Last week when Jessica approached me and said, “Let me tell you what your granddaughter did today!”, a lot of possibilities were out there. Since we have more than one granddaughter, the first piece of the puzzle was to figure out which one it was who had done something “impressive”. But with one out of the bunch always getting into more than her fair share of mischief it is always safe to assume it was that one that Jessica was about to tell me about. My assumption was correct—it was Raegan!

There was to be a party at daycare on St. Patrick’s Day so Raegan proudly provided chips to be shared—except she was not quite willing to yield to the idea of sharing. When the party was over and it was time for Raegan to go home, her mother found her in an irate condition when she picked her up. After a little conversation she revealed the reason for her anger: the teacher stole her chips! Obviously no thievery had taken place. It was just a three year old who did not think she should share what she had brought. Does she have some lessons to learn about life!

Everything was fine regarding Raegan’s potato chip adventure, but when we really have something important taken from us, especially when it is in a malicious way, it is a painful experience to say the least. The Bible tells of one of those events in the life of David in which he suffered great loss. Not only did he lose what the enemy carried off, but he lost the support of those he was leading; that loss of confidence was so severe that his fellowmen were contemplating stoning him to death. As we would easily guess, David was under tremendous duress: “David was greatly distressed because the men were talking of stoning him; each one was bitter in spirit because of his sons and daughters[who had been taken away by the enemy].” (1 Samuel 30:6, New International Version).

How did David cope with what appeared to be a most hopeless situation? To encounter such an event can lead to entertaining the thought of just giving up on life but he did not do so; he chose a better route. There is another sentence at the conclusion of the verse quoted above that changes the whole outlook of things and alters the outcome: “But David found strength in the Lord his God.” The strength and encouragement that he found in God resulted in a good outcome for him and his followers: “David recovered everything the Amalekites had taken, including his two wives” (1 Samuel 30:18). That leads to another question: How did he find the necessary strength in such a lowly time to help him gain victory?
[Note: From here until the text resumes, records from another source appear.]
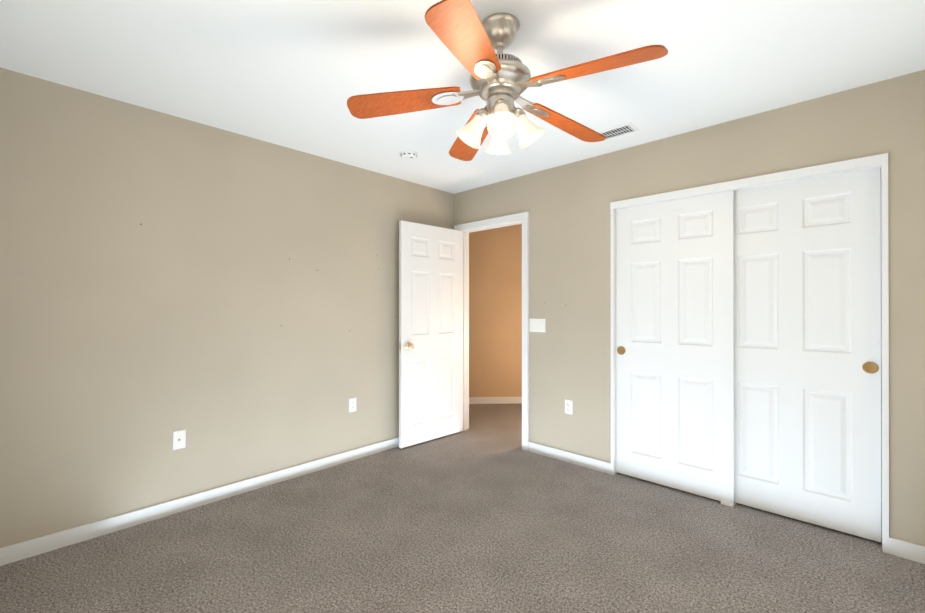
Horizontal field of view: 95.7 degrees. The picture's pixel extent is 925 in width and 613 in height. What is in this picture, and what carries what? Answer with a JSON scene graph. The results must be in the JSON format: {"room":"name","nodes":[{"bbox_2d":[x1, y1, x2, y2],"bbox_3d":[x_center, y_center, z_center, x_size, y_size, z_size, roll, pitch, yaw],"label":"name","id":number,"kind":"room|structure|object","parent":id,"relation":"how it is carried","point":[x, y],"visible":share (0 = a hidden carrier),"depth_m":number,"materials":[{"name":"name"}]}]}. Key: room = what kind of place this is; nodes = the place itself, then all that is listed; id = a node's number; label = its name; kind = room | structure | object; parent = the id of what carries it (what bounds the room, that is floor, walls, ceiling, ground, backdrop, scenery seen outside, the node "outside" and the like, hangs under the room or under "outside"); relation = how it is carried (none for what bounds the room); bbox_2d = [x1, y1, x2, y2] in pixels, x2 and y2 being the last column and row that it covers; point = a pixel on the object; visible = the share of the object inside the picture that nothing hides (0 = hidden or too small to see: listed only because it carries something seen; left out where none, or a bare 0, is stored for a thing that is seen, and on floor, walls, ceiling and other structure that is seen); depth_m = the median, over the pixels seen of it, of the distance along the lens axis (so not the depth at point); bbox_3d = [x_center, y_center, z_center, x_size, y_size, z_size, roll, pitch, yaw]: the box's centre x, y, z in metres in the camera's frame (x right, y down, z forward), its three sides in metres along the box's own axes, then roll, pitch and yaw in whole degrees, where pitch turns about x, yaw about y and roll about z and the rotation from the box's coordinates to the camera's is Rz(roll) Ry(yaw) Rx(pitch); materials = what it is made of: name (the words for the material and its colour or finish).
{"room":"empty bedroom","nodes":[
{"label":"empty bedroom","id":0,"kind":"room"},
{"bbox_2d":[0,68,453,547],"bbox_3d":[-1.307,0.050,3.146,0.120,2.440,3.640,0,0,44],"label":"wall","id":1,"kind":"structure","parent":0,"point":[129,343],"depth_m":2.56,"materials":[{"name":"beige paint"}]},
{"bbox_2d":[172,429,185,449],"bbox_3d":[-1.748,0.823,2.583,0.016,0.115,0.070,0,0,44],"label":"outlet","id":2,"kind":"object","parent":1,"relation":"attached to","point":[178,439],"visible":1,"depth_m":2.58,"materials":[{"name":"white plastic"}]},
{"bbox_2d":[0,437,398,565],"bbox_3d":[-1.259,1.228,3.097,0.013,0.082,3.400,0,0,44],"label":"baseboard","id":3,"kind":"structure","parent":1,"relation":"attached to","point":[35,546],"depth_m":2.54,"materials":[{"name":"white wood"}]},
{"bbox_2d":[349,397,355,411],"bbox_3d":[-0.909,0.815,3.469,0.009,0.115,0.070,0,0,44],"label":"duplex electrical outlet","id":4,"kind":"object","parent":1,"relation":"attached to","point":[352,404],"visible":1,"depth_m":3.46,"materials":[{"name":"white plastic"}]},
{"bbox_2d":[454,192,459,224],"bbox_3d":[-0.019,0.052,4.349,0.085,2.440,0.120,0,0,44],"label":"wall","id":5,"kind":"structure","parent":0,"point":[456,208],"depth_m":4.30,"materials":[{"name":"beige paint"}]},
{"bbox_2d":[0,403,924,612],"bbox_3d":[0.235,1.299,2.971,5.750,0.060,5.520,0,0,44],"label":"floor","id":6,"kind":"structure","parent":0,"point":[484,513],"depth_m":2.16,"materials":[{"name":"carpet"}]},
{"bbox_2d":[721,501,735,506],"bbox_3d":[1.716,1.261,2.700,0.070,0.016,0.094,0,0,44],"label":"trim","id":7,"kind":"structure","parent":6,"relation":"on","point":[727,504],"depth_m":2.67,"materials":[{"name":"white plastic"}]},
{"bbox_2d":[0,0,924,193],"bbox_3d":[0.235,-1.211,2.977,5.750,0.080,5.520,0,0,44],"label":"ceiling","id":8,"kind":"structure","parent":0,"point":[294,74],"depth_m":2.01,"materials":[{"name":"white paint"}]},
{"bbox_2d":[400,151,417,160],"bbox_3d":[-0.410,-1.151,3.206,0.132,0.038,0.132,0,0,44],"label":"smoke detector","id":9,"kind":"object","parent":8,"relation":"attached to","point":[409,155],"visible":1,"depth_m":3.17,"materials":[{"name":"white plastic"}]},
{"bbox_2d":[347,0,667,160],"bbox_3d":[0.194,-0.920,1.739,1.206,0.508,1.225,0,0,44],"label":"fan","id":10,"kind":"object","parent":8,"relation":"hanging from","point":[500,81],"visible":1,"depth_m":1.69,"materials":[{"name":"brown wood"}]},
{"bbox_2d":[598,122,638,141],"bbox_3d":[1.014,-1.166,2.816,0.290,0.009,0.165,0,0,44],"label":"ceiling vent","id":11,"kind":"object","parent":8,"relation":"in","point":[620,130],"visible":0.77,"depth_m":2.78,"materials":[{"name":"white metal"}]},
{"bbox_2d":[469,224,521,396],"bbox_3d":[0.538,0.055,5.562,3.500,2.440,0.100,0,0,-2],"label":"wall","id":12,"kind":"structure","parent":0,"point":[495,312],"depth_m":5.51,"materials":[{"name":"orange paint"}]},
{"bbox_2d":[469,397,521,403],"bbox_3d":[0.540,1.233,5.503,3.500,0.085,0.012,0,0,-2],"label":"baseboard","id":13,"kind":"structure","parent":12,"relation":"attached to","point":[492,400],"depth_m":5.49,"materials":[{"name":"white wood"}]},
{"bbox_2d":[460,70,924,545],"bbox_3d":[1.404,0.049,2.994,3.845,2.440,0.120,0,0,44],"label":"wall","id":14,"kind":"structure","parent":0,"point":[566,207],"depth_m":2.80,"materials":[{"name":"beige paint"}]},
{"bbox_2d":[454,212,528,450],"bbox_3d":[0.296,0.219,4.045,0.910,2.105,0.157,0,0,44],"label":"door frame","id":15,"kind":"structure","parent":14,"relation":"attached to","point":[524,217],"depth_m":3.81,"materials":[{"name":"white wood"}]},
{"bbox_2d":[399,220,462,448],"bbox_3d":[-0.272,0.249,3.979,0.767,2.022,0.151,0,0,-44],"label":"entry door","id":16,"kind":"structure","parent":15,"relation":"attached to","point":[430,332],"depth_m":3.93,"materials":[{"name":"white paint"}]},
{"bbox_2d":[530,319,544,331],"bbox_3d":[0.645,0.164,3.625,0.162,0.116,0.012,0,0,44],"label":"switch plate","id":17,"kind":"object","parent":14,"relation":"attached to","point":[537,325],"visible":1,"depth_m":3.62,"materials":[{"name":"white plastic"}]},
{"bbox_2d":[565,399,572,414],"bbox_3d":[0.865,0.820,3.416,0.070,0.115,0.009,0,0,44],"label":"outlet","id":18,"kind":"object","parent":14,"relation":"attached to","point":[568,406],"visible":1,"depth_m":3.41,"materials":[{"name":"white plastic"}]},
{"bbox_2d":[528,442,610,474],"bbox_3d":[0.852,1.229,3.424,0.749,0.082,0.013,0,0,44],"label":"baseboard","id":19,"kind":"structure","parent":14,"relation":"attached to","point":[582,461],"depth_m":3.39,"materials":[{"name":"white wood"}]},
{"bbox_2d":[616,190,734,503],"bbox_3d":[1.451,0.248,2.923,0.760,2.015,0.038,0,0,44],"label":"closet door","id":20,"kind":"structure","parent":14,"relation":"in","point":[675,364],"depth_m":2.88,"materials":[{"name":"white paint"}]},
{"bbox_2d":[610,153,888,553],"bbox_3d":[1.698,0.241,2.703,1.474,2.056,0.134,0,0,44],"label":"trim","id":21,"kind":"structure","parent":14,"relation":"attached to","point":[864,163],"depth_m":2.30,"materials":[{"name":"white wood"}]},
{"bbox_2d":[734,167,880,541],"bbox_3d":[1.960,0.247,2.498,0.760,2.015,0.038,0,0,44],"label":"closet door","id":22,"kind":"structure","parent":14,"relation":"in","point":[807,275],"depth_m":2.42,"materials":[{"name":"white paint"}]},
{"bbox_2d":[889,537,924,563],"bbox_3d":[2.470,1.226,1.883,0.772,0.082,0.013,0,0,44],"label":"baseboard","id":23,"kind":"structure","parent":14,"relation":"attached to","point":[907,550],"depth_m":2.10,"materials":[{"name":"white wood"}]}
]}
Visualize what David was facing at that time: the camp had been raided and his most precious possessions had been taken. On one hand he was weak and brokenhearted but on the other hand he was strong because he looked outside of himself for strength—he found strength in God. Like him, we have to come to grips with our personal weaknesses and limitations before we can fully realize the strength of God. In the New Testament, we are told about a time when Paul, a great man of God, was facing a huge challenge in his life. As he sought God for help, the Lord reminded him that “My grace is sufficient for you, for my power is made perfect in weakness” (2 Corinthians 12:9). A beginning key to finding strength in God is often the realization of just how weak and unable we are to take care of things on our own. That realization led Paul to write in 2 Corinthians 12:10: “That is why, for Christ’s sake, I delight in weaknesses, in insults, in hardships, in persecutions, in difficulties. For when I am weak, then I am strong.” It is true that few of us delight in our weaknesses as Paul did, but we can all find strength in God as we realize that He provides us with what we need to face another day.